Beyond experience, what should you look for in a bankruptcy lawyer?
When I first started practicing bankruptcy law, my clients didn’t seem to know what to expect of me.
They told me stories of meeting with other bankruptcy attorneys in their quest to get some help, and what they’d experienced.
First there was the story of the attorney who had put his desk on a thick concrete slab so he could look down on his clients.
Then there was the one another the lawyer who stared at his computer screen the entire time, never looking at the person sitting in front of him.
And the attorney who spent half the time on the phone with other clients.
That’s just not acceptable, and I can’t believe that these three people are still practicing bankruptcy law (they are – I see them in court on a regular basis).
Here’s what you should expect from your bankruptcy lawyer:
- Full attention. Whether you’re on the phone with your attorney or sitting in their office, you should get 100% of that person’s attention. Period. No other phone calls, no email checking, no diversions whatsoever.

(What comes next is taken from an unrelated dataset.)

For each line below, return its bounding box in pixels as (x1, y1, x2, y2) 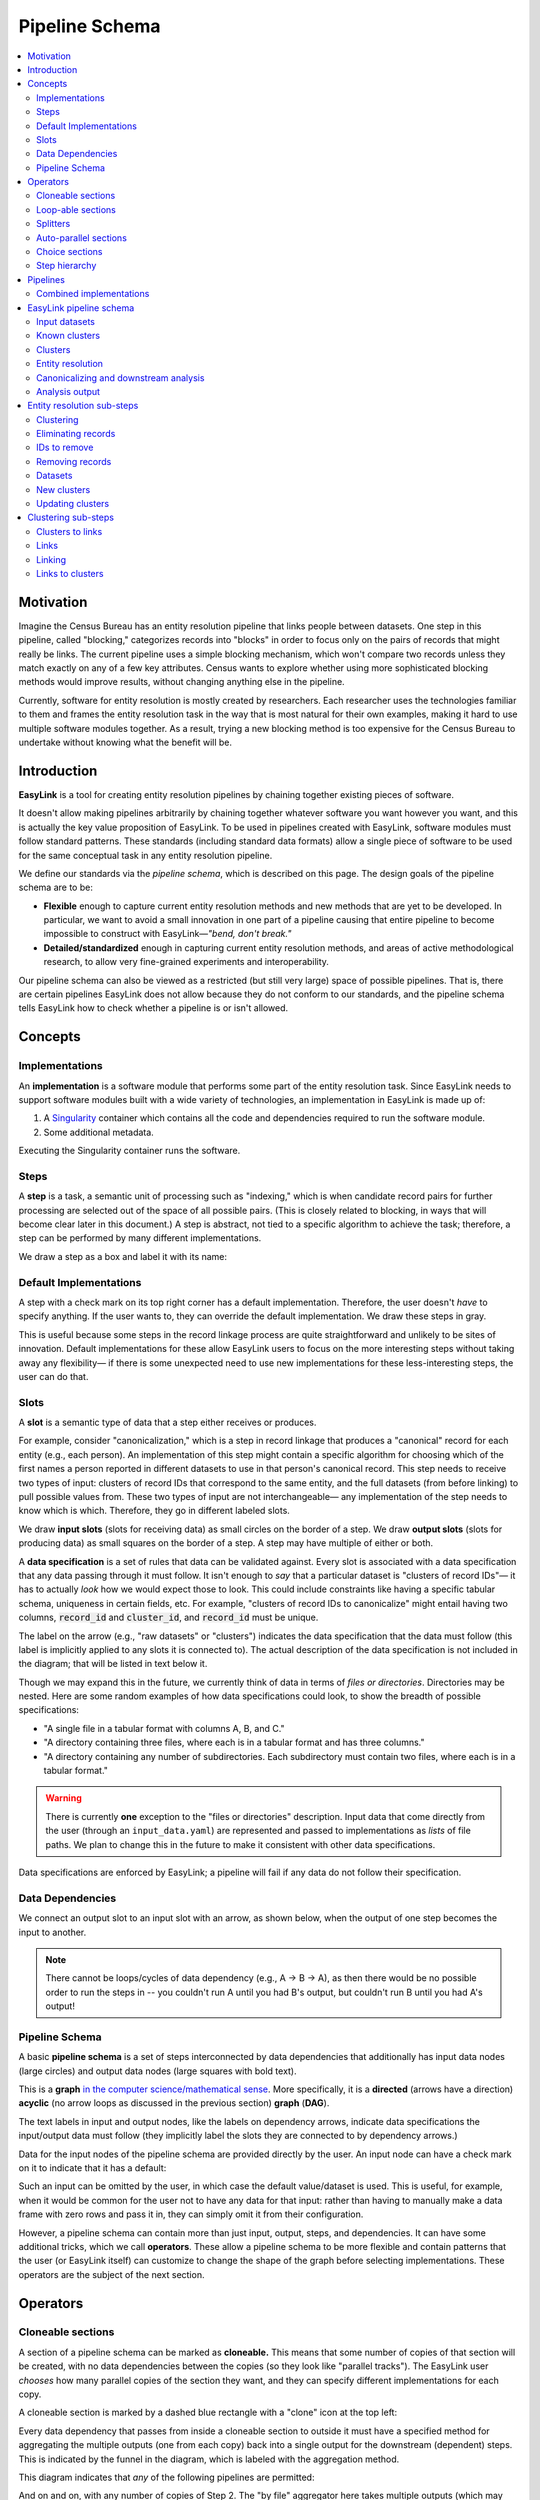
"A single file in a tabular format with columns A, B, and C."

- Patience. Chances are pretty good that you’ve never been through this before, so it’s natural to have questions. Sometimes, a lot of questions. Often, the same questions arise repeatedly. If your lawyer rushes you out the door, it’s a good idea to look elsewhere.
- Plain English. This is your financial life on the line, not mine. Therefore, you get to make the decisions – all of them. I can make recommendations, but I’m not going to put myself in the driver’s seat when it comes to choosing a course of action. In order for you to be able to make an educated and rational decision about your case, you’ve got to fully understand what’s going on. Unless you’re a lawyer, that means your attorney should always talk using language you can understand rather than legalese.
- Reliability. If I tell you that I’m going to have your bankruptcy court papers ready for your signature on Tuesday, you can rest assured that they will be ready on Tuesday. Not Wednesday, and not Friday. And if I say I’ll meet you in court at 9:00am, I’ll be there at 9:00am (probably even a few minutes early). Though things come up that may make me change the timeframe, those are the exceptions rather than the rule.
- Responsiveness. If you call or email your attorney, you should get a response. You may not get your lawyer on the phone when you call (you’ll seldom get me to pick up the phone when it rings because I’m working on another client’s matter, and that requires my full attention just the same way that you do) but you should get an answer in a reliable amount of time. I handle this by scheduling return phone calls, but other lawyers may deal with it differently.
- Experience. Does your bankruptcy lawyer reply to every query with, “it depends”? Do they sit with a bankruptcy manual open in front of them all the time, flipping through pages whenever you talk? Though no bankruptcy lawyer can have a ready answer to every problem, the one you choose should be conversant in how bankruptcy operates and the impact it will have on your financial world. Even a relatively new practitioner should have a mentor or supportive network of other attorneys ready to help out with thorny issues.
Hiring a bankruptcy attorney is no simple task. There are dozens in most areas, and at first blush it’s hard to distinguish among them. But take the time to talk with a few to make sure you’re getting the best fit for your needs.